De rechtbank acht op grond van al het voorgaande bewezen dat verdachte aangeefster heeft mishandeld zoals tenlastegelegd.
3.3.3.
Opzettelijke wederrechtelijke vrijheidsberoving (feit 2)
De rechtbank acht op basis van de bewijsmiddelen ook bewezen dat verdachte opzettelijk aangeefster wederrechtelijk van haar vrijheid heeft beroofd.
Vrijspraak, eerste gedachtestreepje
De rechtbank is het met de verdediging eens dat het aannemelijk is dat aangeefster vrijwillig bij verdachte in de auto is gestapt, nu aangeefster voorafgaand aan het voorval vele malen contact met verdachte heeft gezocht en uit de overige bewijsmiddelen niet volgt dat verdachte aangeefster onder bedreiging van geweld heeft gedwongen in zijn voertuig te stappen. Verdachte wordt hiervan dan ook vrijgesproken.
Bewijsoverweging
De rechtbank overweegt dat er gedurende de autorit zo’n dreigende situatie vanuit verdachte is ontstaan dat er sprake is geweest van een opzettelijke wederrechtelijke vrijheidsberoving. Gelet op de verklaring van aangeefster, is de rechtbank van oordeel dat verdachte de bedreigingen tegen aangeefster en haar ouders heeft geuit. De rechtbank gaat er daarnaast van uit dat verdachte de telefoon van aangeefster onder zich had.
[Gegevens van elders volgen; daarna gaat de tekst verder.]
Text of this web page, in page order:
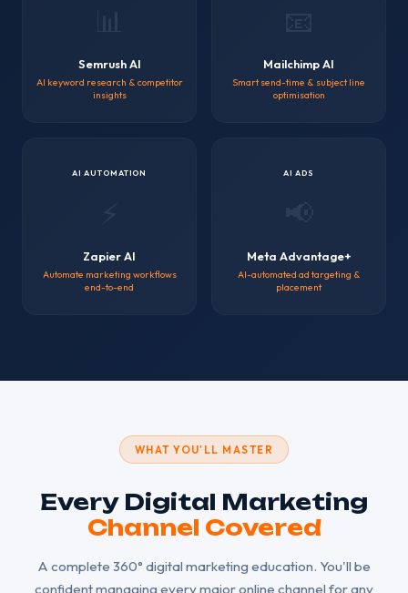
Semrush AI
AI keyword research & competitor
insights
Mailchimp AI
Smart send-time & subject line
optimisation
AI AUTOMATION
Zapier AI
Automate marketing workflows
end-to-end
AI ADS
Meta Advantage+
AI-automated ad targeting &
placement
WHAT YOU'LL MASTER
Every Digital Marketing
Channel Covered
A complete 360° digital marketing education. You'll be
confident managing every major online channel for any
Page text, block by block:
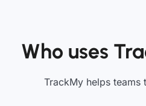
Who uses
TrackMy helps teams
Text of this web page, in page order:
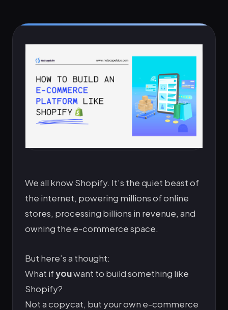
We all know Shopify. It’s the quiet beast of
the internet, powering millions of online
stores, processing billions in revenue, and
owning the e-commerce space.
But here’s a thought:
What ifyouwant to build something like
Shopify?
Not a copycat, but your own e-commerce
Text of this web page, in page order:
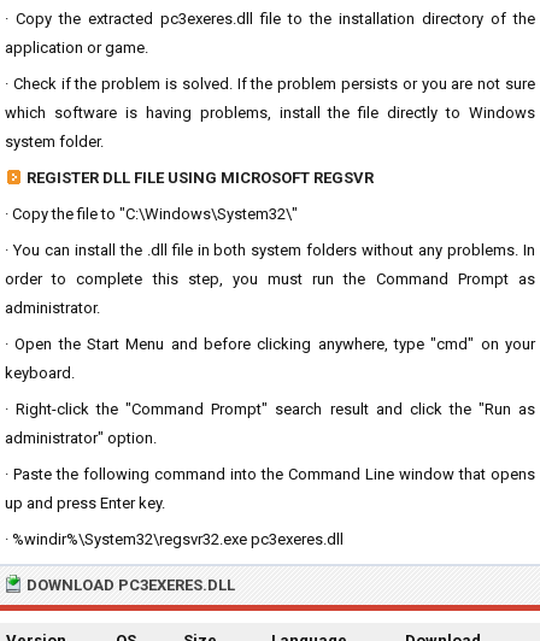
· Copy the extracted pc3exeres.dll file to the installation directory of the
application or game.
· Check if the problem is solved. If the problem persists or you are not sure
which software is having problems, install the file directly to Windows
system folder.
REGISTER DLL FILE USING MICROSOFT REGSVR
· Copy the file to "C:\Windows\System32\"
· You can install the .dll file in both system folders without any problems. In
order to complete this step, you must run the Command Prompt as
administrator.
· Open the Start Menu and before clicking anywhere, type "cmd" on your
keyboard.
· Right-click the "Command Prompt" search result and click the "Run as
administrator" option.
· Paste the following command into the Command Line window that opens
up and press Enter key.
· %windir%\System32\regsvr32.exe pc3exeres.dll
DOWNLOAD PC3EXERES.DLL
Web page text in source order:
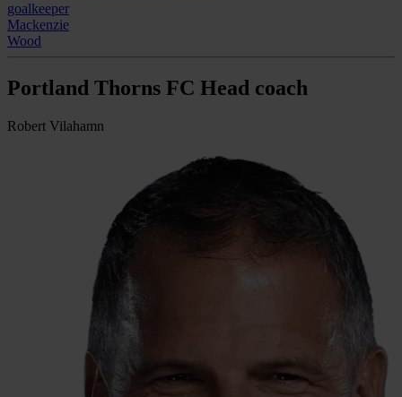
goalkeeper
Mackenzie
Wood
Portland Thorns FC Head coach
Robert Vilahamn
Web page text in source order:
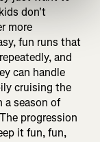
don't
more
fun runs that
and
can handle
cruising the
a season of
progression
it fun, fun,
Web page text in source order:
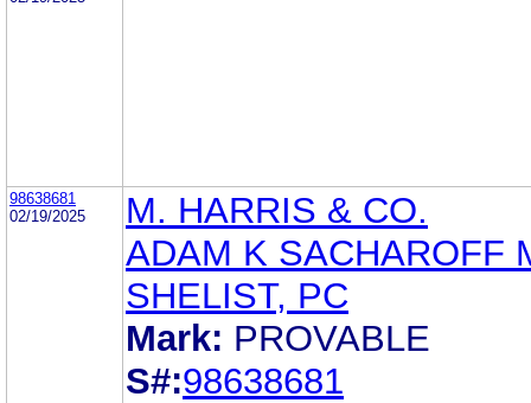
98638681
02/19/2025
M. HARRIS & CO.
ADAM K SACHAROFF
SHELIST, PC
Mark: PROVABLE
S#:98638681
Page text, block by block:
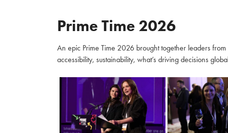
Prime Time 2026
An epic Prime Time 2026 brought together leaders
accessibility, sustainability, what’s driving decisions
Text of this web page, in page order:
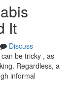
It
Discuss
be tricky , as
Regardless, a
informal
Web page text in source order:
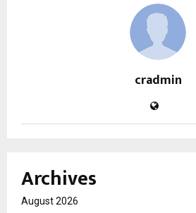
cradmin
Archives
August 2026
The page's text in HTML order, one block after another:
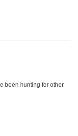
been hunting for other
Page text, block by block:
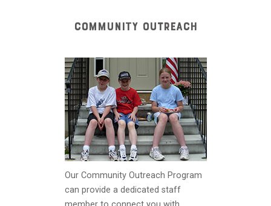
COMMUNITY OUTREACH
Our Community Outreach Program
can provide a dedicated staff
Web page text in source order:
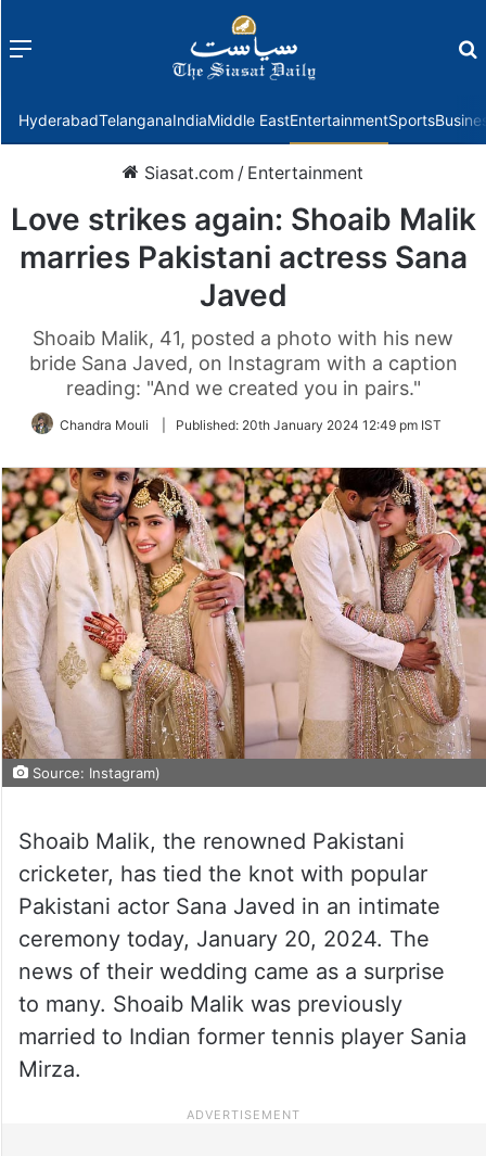
Menu
HyderabadTelanganaIndiaMiddle EastEntertainmentSports
Siasat.com / Entertainment
Love strikes again: Shoaib Malik
marries Pakistani actress Sana
Javed
Shoaib Malik, 41, posted a photo with his new
bride Sana Javed, on Instagram with a caption
reading: "And we created you in pairs."
Chandra Mouli Published: 20th January 2024 12:49 pm IST
Source: Instagram)
Shoaib Malik, the renowned Pakistani
cricketer, has tied the knot with popular
Pakistani actor Sana Javed in an intimate
ceremony today, January 20, 2024. The
news of their wedding came as a surprise
to many. Shoaib Malik was previously
married to Indian former tennis player Sania
Mirza.

De verklaring van aangeefster op dit punt wordt ondersteund door het bericht dat verdachte vanaf de telefoon van aangeefster naar haar vriendin [persoon 1] heeft verzonden en ook doordat verdachte vanaf de telefoon van aangeefster met [persoon 2] heeft gesproken. Ook heeft de rechtbank onder feit 1 vastgesteld dat verdachte aangeefster heeft mishandeld. Daarnaast stelt de rechtbank vast dat aangeefster midden in de nacht voor lange tijd, in een tijdsbestek van vijf uur, bij verdachte in de auto heeft gezeten.
Het alternatieve scenario dat verdachte heeft geschetst, namelijk dat aangeefster vrijwillig in de auto is blijven zitten, acht de rechtbank op grond van het voorgaande niet geloofwaardig.
Dit tezamen heeft zo’n angstaanjagende situatie opgeleverd dat de rechtbank het aannemelijk acht dat aangeefster niet weg heeft kunnen gaan of lange tijd geen actie heeft kunnen ondernemen, ook al heeft zij hiertoe meerdere malen de gelegenheid gehad. Dat aangeefster in zo’n emotionele en angstige staat was, wordt ook ondersteund door de bevindingen van de politie ter plaatse en uit de 112-melding.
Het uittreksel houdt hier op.